また、この攻撃隊を日露戦争時の軍神広瀬中佐の旅順閉塞隊に因んで「特別攻撃隊」と呼称、後の航空機等によるいわゆる「特攻隊」のルーツとなる。これらの隊員たちの殆どは、自ら志願した二十代の青年たちである。
敗戦後二十余年を経た日本の高度成長のさ中、搭乗員たちと交流のあった三机の人たちが中心となって浄財を募り、湾内の公園に立派な慰霊碑を建立した。その後地元の人たちの志は三机青年団の若者に引き継がれ、毎年12月8日の夜慰霊祭が行われている。

69回忌に当る今回の慰霊祭も、北西の寒風が吹きわたり、青年団スタッフの焚く9個の迎え火が幻想的な雰囲気を醸し出す中、粛々と執り行われた。数十名の参列者の殆どは地元の人々で、かなり年配の老人から小学生まで大変幅広い。この行事がこの町の文化として自然に溶け込んでいる感じだ。
青年団の若者は、家庭や学校で国難に対処し先陣を切って突入した若者たちの話を聞いて育ち、その霊を慰めていくのが代々自分たちの当然の務めと思っている、茶髪やピアスを付けた普通の若者たち。

元来軍神とは戦勝や武運長久を祈願し、聞き届けてくれるといわれる神を指す。
近代日本において軍神と称された軍人としては、陸軍の乃木希典大将、海軍の東郷平八郎元帥が著名である。
当初は公式のものではなく、主にマスコミが尊称として用いていたが、昭和になって軍が公式に指定するようになり、軍神に指定された軍人の生家には「軍神の家」という表札が掲げられるようになる。

この軍神の家には学校の生徒、婦人会、青年団が連日列を成して詣でた。それが終戦とともに一転してあたかも戦争に加担した罪人のような扱いを受け、遺族は肩身の狭い思いをしたという。
戦後軍神達の死は、極端な言い方をすれば「犬死に」扱いされたわけである。
安芸が若くして急逝した時も、死因は過酷な訓練のせいだと飼主兼訓練指導手の私は家内始め周囲から極悪非道者扱いにされた。

12月に入って直ぐ、今回の警備犬追悼式は吉浦の業務の都合により1週間前倒しで実施された。
警備犬霊名簿奉安、黙祷の後、この1年で死亡した2頭の警備犬の遺影と遺品の首輪が担当ハンドラーにより奉安される。
うち1頭は安芸の母親メッシュ号である。

碑の裏側に貼られた安芸の銘板が両側を兄弟の松之助号と母親に挟まれ仲良く並んでいた。名前も分らない警備犬も含めて50頭以上が合祀されている中で、警備犬の子として生を受け災害救助犬の任務を全うした安芸号はきわめて異色であるが、生まれ故郷で家族や仲間とともに安らかに眠っていることだろう。
現役時代「統率」について未熟だった私は、第二の人生で図らずもその補習をさせられる羽目になったが、犬には「義」や「使命感」といったものはない。
もちろん「利」や「出世」もない。ただ飼主や指導手(ハンドラー)に褒めてもらいたい一心で、与えられた任務を忠実かつ嬉々として遂行するだけ。
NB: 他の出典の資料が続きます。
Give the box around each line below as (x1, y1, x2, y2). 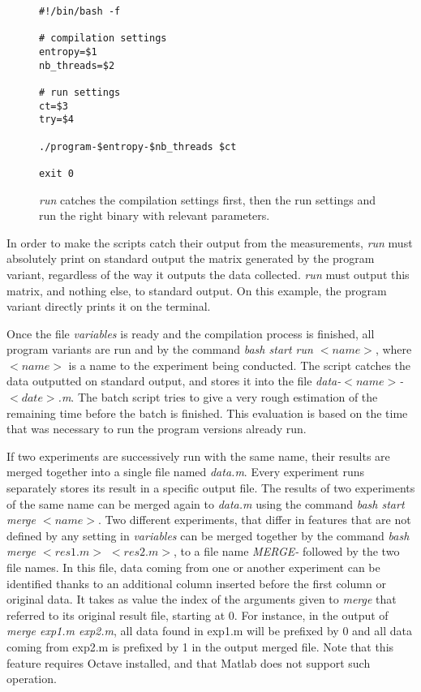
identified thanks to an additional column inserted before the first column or (6, 574, 386, 591)
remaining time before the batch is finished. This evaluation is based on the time (6, 404, 408, 421)
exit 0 (39, 167, 74, 179)
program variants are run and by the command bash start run (6, 341, 313, 358)
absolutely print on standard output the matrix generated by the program (6, 250, 375, 267)
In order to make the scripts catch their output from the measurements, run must (6, 234, 413, 251)
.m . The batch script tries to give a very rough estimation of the (58, 389, 378, 406)
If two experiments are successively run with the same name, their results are (6, 447, 390, 464)
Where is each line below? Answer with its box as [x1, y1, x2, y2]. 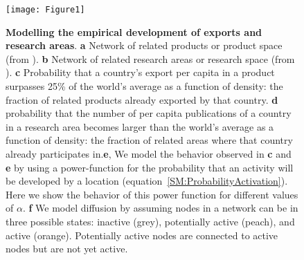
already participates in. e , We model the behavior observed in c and [6, 147, 292, 160]
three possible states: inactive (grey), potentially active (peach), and [6, 214, 295, 228]
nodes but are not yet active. [6, 241, 128, 256]
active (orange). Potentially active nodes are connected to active [6, 228, 278, 242]
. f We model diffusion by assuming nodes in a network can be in [22, 201, 298, 215]
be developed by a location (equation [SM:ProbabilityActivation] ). [6, 174, 288, 188]
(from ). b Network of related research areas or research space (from [6, 51, 295, 66]
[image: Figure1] [6, 5, 85, 15]
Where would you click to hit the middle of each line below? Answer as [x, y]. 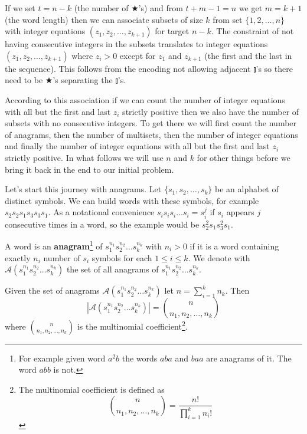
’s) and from [161, 8]
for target [172, 31]
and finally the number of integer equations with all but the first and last [137, 146]
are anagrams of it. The [249, 358]
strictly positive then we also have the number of [211, 111]
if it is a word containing [234, 246]
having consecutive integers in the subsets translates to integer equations [136, 44]
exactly [18, 257]
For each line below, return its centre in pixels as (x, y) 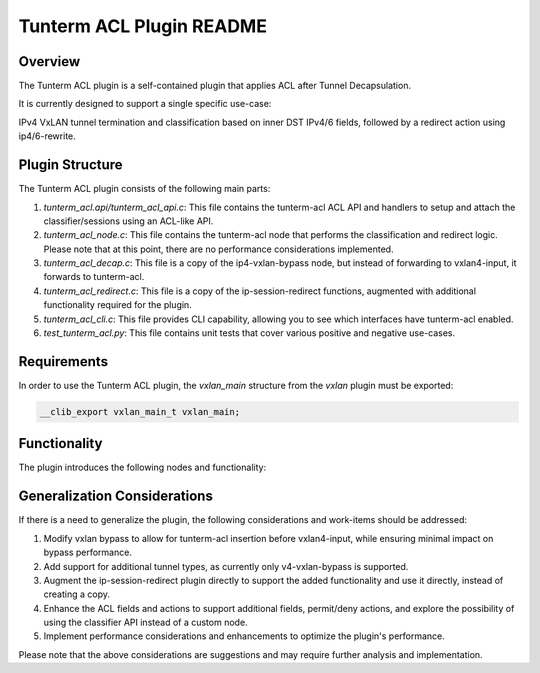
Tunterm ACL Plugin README (142, 26)
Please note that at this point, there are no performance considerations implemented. (218, 249)
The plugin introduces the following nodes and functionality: (142, 467)
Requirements (63, 361)
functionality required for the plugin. (117, 305)
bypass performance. (87, 552)
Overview (49, 61)
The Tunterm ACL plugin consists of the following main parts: (144, 189)
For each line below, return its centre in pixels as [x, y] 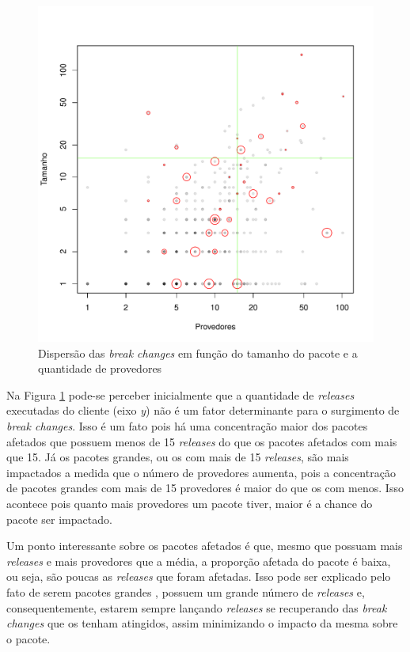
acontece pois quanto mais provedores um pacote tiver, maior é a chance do [190, 503]
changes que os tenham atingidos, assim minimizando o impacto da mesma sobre [202, 623]
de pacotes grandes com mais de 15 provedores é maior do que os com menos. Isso [205, 488]
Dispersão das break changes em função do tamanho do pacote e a [198, 353]
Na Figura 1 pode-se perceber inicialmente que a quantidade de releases [180, 394]
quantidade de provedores [100, 368]
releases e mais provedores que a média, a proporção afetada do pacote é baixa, [199, 561]
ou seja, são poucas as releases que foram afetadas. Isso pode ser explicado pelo [199, 576]
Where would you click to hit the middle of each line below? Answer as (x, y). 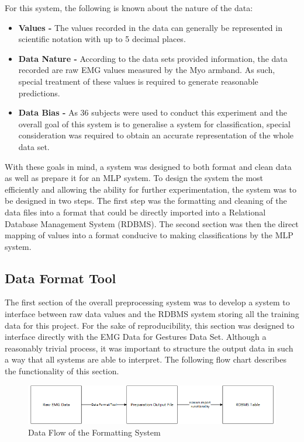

これまで真珠湾攻撃直後には海軍部内で、また戦後は乗艇が発見引き揚げられる度に九軍神の「戦果」論争が起こっている。
しかし、そんなことは些末な議論であり、彼らの最大の「戦果」は国難に処しての若者の生き様が連綿と70年間も伝え継がれているという事実である。
その意味で彼らの死は決して「犬死に」ではない。僭越だが私の安芸の死もそうだと確信している。毎年この時期には、いろんなことを考えさせてくれる。